Lone Worker Risk Assessment

Many workers/volunteers work alone quite lawfully, either regularly or occasionally.  The checklist below is used as a basis for an assessment of the associated risks.
Yes No
Do you have a copy of the lone working policy?
Is there a clear definition of lone working?
Has WBC considered the main situations in which lone working may occur, for example, working late, late meetings, cleaning, work during weekends, visiting individuals?
Has the policy been brought to the attention of all employees, Trustees and volunteers?
Is there an arrangement to review and update the policy
Consult minister/Trustees/volunteers about their needs
Do staff/volunteers who need to work alone let a Trustee, colleague, family member or the office know that they are working alone?  Have you advised the church office by telephone or email your plans to work on your own in the church building?
Can the work undertaken by a lone worker, adequately handle the risk of the job?
What emergencies are likely to occur? – Fire, accident, illness???
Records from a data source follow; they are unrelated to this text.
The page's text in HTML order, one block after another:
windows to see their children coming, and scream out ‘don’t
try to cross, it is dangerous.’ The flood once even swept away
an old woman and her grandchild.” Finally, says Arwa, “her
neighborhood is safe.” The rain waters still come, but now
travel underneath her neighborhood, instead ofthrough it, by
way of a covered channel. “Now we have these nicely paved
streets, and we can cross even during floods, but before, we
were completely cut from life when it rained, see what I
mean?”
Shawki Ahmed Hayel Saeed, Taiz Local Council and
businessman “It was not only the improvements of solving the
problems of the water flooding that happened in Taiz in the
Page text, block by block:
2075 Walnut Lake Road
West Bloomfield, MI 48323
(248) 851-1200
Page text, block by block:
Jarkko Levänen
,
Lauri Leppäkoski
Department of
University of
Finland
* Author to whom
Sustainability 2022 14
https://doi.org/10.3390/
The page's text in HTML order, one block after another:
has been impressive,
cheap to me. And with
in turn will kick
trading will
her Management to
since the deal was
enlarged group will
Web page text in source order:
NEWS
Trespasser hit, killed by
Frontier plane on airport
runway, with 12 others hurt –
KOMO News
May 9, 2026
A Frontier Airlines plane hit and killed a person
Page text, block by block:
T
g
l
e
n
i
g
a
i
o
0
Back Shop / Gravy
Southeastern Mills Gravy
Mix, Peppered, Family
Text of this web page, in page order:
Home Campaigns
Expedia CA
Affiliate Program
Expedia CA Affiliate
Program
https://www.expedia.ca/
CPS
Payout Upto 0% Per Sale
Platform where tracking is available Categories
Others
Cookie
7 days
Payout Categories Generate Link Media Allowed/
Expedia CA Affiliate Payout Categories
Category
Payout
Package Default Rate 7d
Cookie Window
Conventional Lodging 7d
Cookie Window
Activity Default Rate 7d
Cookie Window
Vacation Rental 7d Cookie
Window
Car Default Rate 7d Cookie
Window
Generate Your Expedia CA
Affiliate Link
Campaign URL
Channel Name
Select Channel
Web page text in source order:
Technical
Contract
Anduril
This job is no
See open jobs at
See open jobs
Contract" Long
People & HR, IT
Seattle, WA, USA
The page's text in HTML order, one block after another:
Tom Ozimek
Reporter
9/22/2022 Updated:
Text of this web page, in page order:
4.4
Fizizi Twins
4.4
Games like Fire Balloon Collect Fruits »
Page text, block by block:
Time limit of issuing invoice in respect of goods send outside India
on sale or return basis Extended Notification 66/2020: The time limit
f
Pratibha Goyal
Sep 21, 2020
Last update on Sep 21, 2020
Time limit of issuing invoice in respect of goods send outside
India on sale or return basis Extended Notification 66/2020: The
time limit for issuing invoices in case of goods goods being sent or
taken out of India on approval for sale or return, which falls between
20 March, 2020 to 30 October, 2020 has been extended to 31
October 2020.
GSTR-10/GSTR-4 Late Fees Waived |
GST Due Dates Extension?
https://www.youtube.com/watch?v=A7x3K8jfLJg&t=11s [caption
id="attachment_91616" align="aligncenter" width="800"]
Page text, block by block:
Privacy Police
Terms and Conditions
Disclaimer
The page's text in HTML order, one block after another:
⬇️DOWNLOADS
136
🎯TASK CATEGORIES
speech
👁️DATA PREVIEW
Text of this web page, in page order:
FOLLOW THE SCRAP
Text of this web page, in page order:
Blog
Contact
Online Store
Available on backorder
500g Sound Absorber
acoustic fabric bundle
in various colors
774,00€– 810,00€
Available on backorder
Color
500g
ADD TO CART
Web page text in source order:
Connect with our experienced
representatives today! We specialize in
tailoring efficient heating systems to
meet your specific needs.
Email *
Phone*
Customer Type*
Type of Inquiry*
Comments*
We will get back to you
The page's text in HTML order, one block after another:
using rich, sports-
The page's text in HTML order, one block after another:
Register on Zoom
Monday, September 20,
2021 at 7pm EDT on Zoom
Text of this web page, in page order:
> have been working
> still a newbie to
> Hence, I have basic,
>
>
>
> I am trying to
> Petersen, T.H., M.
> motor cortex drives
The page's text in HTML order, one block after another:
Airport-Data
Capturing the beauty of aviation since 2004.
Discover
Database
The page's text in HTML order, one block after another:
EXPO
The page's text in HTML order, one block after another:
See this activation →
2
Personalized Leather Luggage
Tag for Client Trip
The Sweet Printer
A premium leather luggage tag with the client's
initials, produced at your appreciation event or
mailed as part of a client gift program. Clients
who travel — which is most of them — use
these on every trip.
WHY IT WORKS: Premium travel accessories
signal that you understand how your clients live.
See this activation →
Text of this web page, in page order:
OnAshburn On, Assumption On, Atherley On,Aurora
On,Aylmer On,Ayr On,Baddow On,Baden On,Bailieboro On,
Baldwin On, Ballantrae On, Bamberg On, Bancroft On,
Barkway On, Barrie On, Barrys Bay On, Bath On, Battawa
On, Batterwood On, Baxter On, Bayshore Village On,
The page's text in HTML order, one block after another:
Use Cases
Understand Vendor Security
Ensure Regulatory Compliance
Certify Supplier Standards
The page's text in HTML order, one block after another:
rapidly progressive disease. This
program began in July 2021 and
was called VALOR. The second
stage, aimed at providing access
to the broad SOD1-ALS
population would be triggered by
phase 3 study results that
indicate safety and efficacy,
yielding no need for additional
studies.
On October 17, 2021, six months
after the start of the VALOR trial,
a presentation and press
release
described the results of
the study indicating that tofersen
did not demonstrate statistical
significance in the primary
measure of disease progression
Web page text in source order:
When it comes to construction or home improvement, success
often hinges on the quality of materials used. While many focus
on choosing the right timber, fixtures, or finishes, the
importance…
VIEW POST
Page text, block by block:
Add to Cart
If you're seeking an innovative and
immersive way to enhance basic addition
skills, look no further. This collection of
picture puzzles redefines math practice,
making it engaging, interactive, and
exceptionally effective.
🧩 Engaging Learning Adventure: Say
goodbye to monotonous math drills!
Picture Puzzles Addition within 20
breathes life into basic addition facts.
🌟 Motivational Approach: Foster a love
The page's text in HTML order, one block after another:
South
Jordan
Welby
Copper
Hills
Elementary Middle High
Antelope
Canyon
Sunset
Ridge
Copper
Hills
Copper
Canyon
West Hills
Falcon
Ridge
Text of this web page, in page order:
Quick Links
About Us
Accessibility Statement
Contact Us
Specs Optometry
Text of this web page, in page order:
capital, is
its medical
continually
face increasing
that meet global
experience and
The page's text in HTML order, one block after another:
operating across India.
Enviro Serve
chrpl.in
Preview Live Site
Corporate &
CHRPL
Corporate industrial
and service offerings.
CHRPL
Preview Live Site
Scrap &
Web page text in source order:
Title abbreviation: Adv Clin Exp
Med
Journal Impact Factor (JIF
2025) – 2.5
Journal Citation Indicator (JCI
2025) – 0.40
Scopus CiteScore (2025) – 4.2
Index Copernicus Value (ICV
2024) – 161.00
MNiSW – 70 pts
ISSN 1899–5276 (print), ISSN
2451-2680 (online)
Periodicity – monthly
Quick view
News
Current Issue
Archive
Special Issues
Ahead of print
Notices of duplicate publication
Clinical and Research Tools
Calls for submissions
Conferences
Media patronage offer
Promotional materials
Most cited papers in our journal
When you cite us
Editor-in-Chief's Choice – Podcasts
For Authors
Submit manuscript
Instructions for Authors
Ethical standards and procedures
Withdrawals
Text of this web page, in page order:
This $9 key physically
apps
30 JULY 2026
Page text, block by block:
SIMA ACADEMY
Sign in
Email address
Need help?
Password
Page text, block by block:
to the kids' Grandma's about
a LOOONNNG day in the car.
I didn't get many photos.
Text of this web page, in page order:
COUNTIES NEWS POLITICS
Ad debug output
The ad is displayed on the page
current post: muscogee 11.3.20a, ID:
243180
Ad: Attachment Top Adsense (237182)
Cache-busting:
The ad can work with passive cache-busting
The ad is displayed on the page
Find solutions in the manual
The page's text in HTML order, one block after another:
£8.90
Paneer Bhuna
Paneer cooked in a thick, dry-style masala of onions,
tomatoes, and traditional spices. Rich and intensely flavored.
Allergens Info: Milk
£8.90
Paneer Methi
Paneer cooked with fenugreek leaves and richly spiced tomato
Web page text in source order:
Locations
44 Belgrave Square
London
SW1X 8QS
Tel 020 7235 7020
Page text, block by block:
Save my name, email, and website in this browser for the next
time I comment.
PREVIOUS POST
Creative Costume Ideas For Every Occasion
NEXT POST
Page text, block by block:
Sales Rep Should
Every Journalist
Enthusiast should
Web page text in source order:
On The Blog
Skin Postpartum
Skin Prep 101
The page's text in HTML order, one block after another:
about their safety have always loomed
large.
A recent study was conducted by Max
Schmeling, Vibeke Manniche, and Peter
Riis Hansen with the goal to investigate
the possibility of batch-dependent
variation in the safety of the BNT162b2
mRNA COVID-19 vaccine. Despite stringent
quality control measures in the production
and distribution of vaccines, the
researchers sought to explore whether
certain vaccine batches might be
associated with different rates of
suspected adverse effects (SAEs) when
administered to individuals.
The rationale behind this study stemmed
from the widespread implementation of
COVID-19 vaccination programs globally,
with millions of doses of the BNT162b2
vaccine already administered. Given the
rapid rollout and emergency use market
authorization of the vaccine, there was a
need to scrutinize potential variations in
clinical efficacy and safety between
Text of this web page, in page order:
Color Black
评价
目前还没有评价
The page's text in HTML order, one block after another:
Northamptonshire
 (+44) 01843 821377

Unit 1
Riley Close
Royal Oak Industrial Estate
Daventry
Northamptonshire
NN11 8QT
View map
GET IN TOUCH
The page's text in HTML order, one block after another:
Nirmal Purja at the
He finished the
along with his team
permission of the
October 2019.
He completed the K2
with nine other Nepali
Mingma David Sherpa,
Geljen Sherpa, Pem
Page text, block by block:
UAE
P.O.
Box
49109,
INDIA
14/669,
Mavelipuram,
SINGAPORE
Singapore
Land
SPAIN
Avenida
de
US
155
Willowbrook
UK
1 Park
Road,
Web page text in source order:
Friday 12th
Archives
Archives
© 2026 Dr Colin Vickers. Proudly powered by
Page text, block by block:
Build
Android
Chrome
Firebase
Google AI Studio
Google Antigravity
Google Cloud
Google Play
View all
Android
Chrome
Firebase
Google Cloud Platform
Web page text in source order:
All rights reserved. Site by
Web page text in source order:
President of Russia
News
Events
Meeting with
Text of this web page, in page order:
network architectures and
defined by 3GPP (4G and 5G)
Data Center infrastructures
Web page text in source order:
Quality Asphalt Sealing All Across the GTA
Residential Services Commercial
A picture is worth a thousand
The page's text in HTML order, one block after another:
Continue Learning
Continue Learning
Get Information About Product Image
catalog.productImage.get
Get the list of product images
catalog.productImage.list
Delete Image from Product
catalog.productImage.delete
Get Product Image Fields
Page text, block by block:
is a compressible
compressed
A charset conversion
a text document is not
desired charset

Have specific risks been considered – use of ladders, dealing with intruders?
Are there clear guidelines about work that is not permitted by a lone individual? i.e. lone worker not allowed to access the cellar
Is there clear guidance with regard to the use of cleaning chemicals and electrical equipment?
Do the Trustees know of any relevant medical conditions of those who are lone workers?
Have the Trustees considered the risk of violence/aggression?
Are there communication procedures in place?  Check in and out etc.?  Email/telephone church office.
Do all lone workers know the procedures when working on the church premises – keeping entrance doors locked?
Do all lone workers know the procedures when working off the church premises – leave meeting if sensitive situation occurs and is unacceptable?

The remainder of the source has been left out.